Each line below must be set down exactly; omit any image you find.
(Beginning of GIVEN DATA)
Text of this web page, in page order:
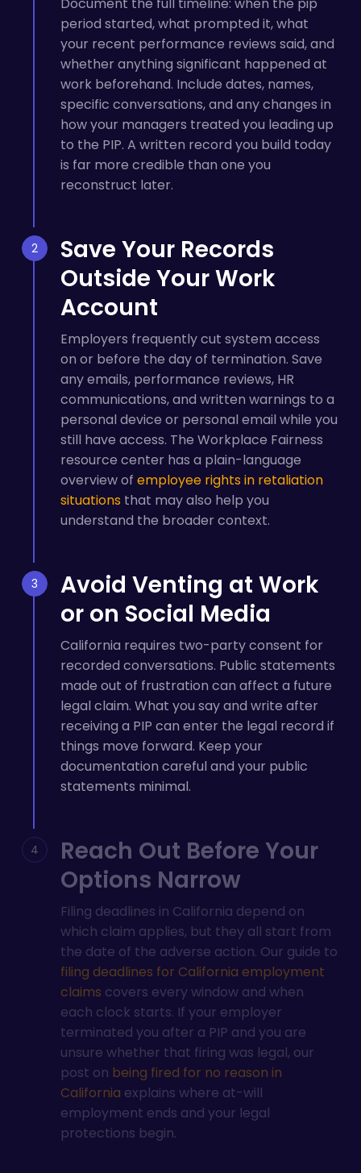
period started, what prompted it, what
your recent performance reviews said, and
whether anything significant happened at
work beforehand. Include dates, names,
specific conversations, and any changes in
how your managers treated you leading up
to the PIP. A written record you build today
is far more credible than one you
reconstruct later.
Save Your Records
Outside Your Work
Account
Employers frequently cut system access
on or before the day of termination. Save
any emails, performance reviews, HR
communications, and written warnings to a
personal device or personal email while you
still have access. The Workplace Fairness
resource center has a plain-language
overview ofemployee rights in retaliation
situations that may also help you
understand the broader context.
Avoid Venting at Work
or on Social Media
California requires two-party consent for
recorded conversations. Public statements
made out of frustration can affect a future
legal claim. What you say and write after
receiving a PIP can enter the legal record if
things move forward. Keep your
documentation careful and your public
statements minimal.
Reach Out Before Your
Options Narrow
Filing deadlines in California depend on
which claim applies, but they all start from
the date of the adverse action. Our guide to
filing deadlines for California employment
claims covers every window and when
each clock starts. If your employer
terminated you after a PIP and you are
unsure whether that firing was legal, our
post on being fired for no reason in
California explains where at-will
employment ends and your legal
protections begin.
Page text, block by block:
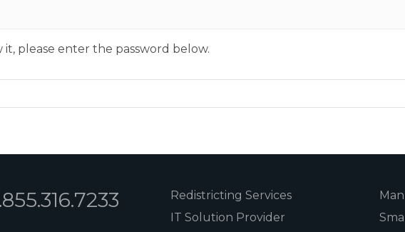
please enter the password below.
Redistricting Services
IT Solution Provider
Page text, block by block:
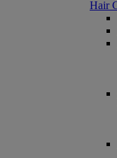
Hair
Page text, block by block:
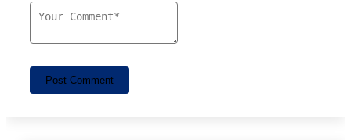
Post Comment
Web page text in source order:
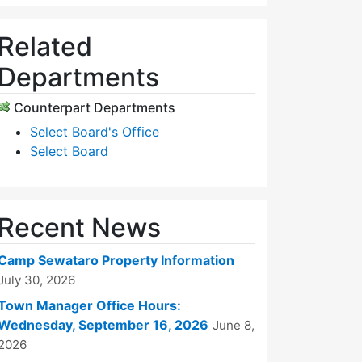
Counterpart Departments
Select Board's Office
Select Board
News
Sewataro Property Information
30, 2026
Manager Office Hours:
September 16, 2026 June 8,
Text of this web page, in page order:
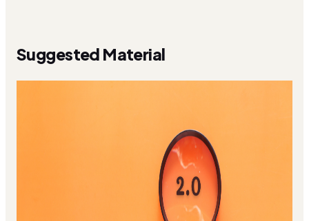
Suggested Material
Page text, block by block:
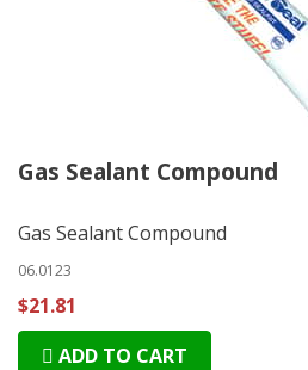
Gas Sealant Compound
Gas Sealant Compound
06.0123
$21.81
ADD TO CART
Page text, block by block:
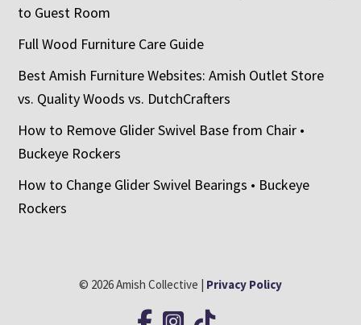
(End of GIVEN DATA)
■ **RESPONSE AREA**
Text of this web page, in page order:
period started, what prompted it, what
your recent performance reviews said, and
whether anything significant happened at
work beforehand. Include dates, names,
specific conversations, and any changes in
how your managers treated you leading up
to the PIP. A written record you build today
is far more credible than one you
reconstruct later.
Save Your Records
Outside Your Work
Account
Employers frequently cut system access
on or before the day of termination. Save
any emails, performance reviews, HR
communications, and written warnings to a
personal device or personal email while you
still have access. The Workplace Fairness
resource center has a plain-language
overview ofemployee rights in retaliation
situations that may also help you
understand the broader context.
Avoid Venting at Work
or on Social Media
California requires two-party consent for
recorded conversations. Public statements
made out of frustration can affect a future
legal claim. What you say and write after
receiving a PIP can enter the legal record if
things move forward. Keep your
documentation careful and your public
statements minimal.
Reach Out Before Your
Options Narrow
Filing deadlines in California depend on
which claim applies, but they all start from
the date of the adverse action. Our guide to
filing deadlines for California employment
claims covers every window and when
each clock starts. If your employer
terminated you after a PIP and you are
unsure whether that firing was legal, our
post on being fired for no reason in
California explains where at-will
employment ends and your legal
protections begin.
Page text, block by block:
please enter the password below.
Redistricting Services
IT Solution Provider
Page text, block by block:
Hair
Page text, block by block:
Post Comment
Web page text in source order:
Counterpart Departments
Select Board's Office
Select Board
News
Sewataro Property Information
30, 2026
Manager Office Hours:
September 16, 2026 June 8,
Text of this web page, in page order:
Suggested Material
Page text, block by block:
Gas Sealant Compound
Gas Sealant Compound
06.0123
$21.81
ADD TO CART
Page text, block by block:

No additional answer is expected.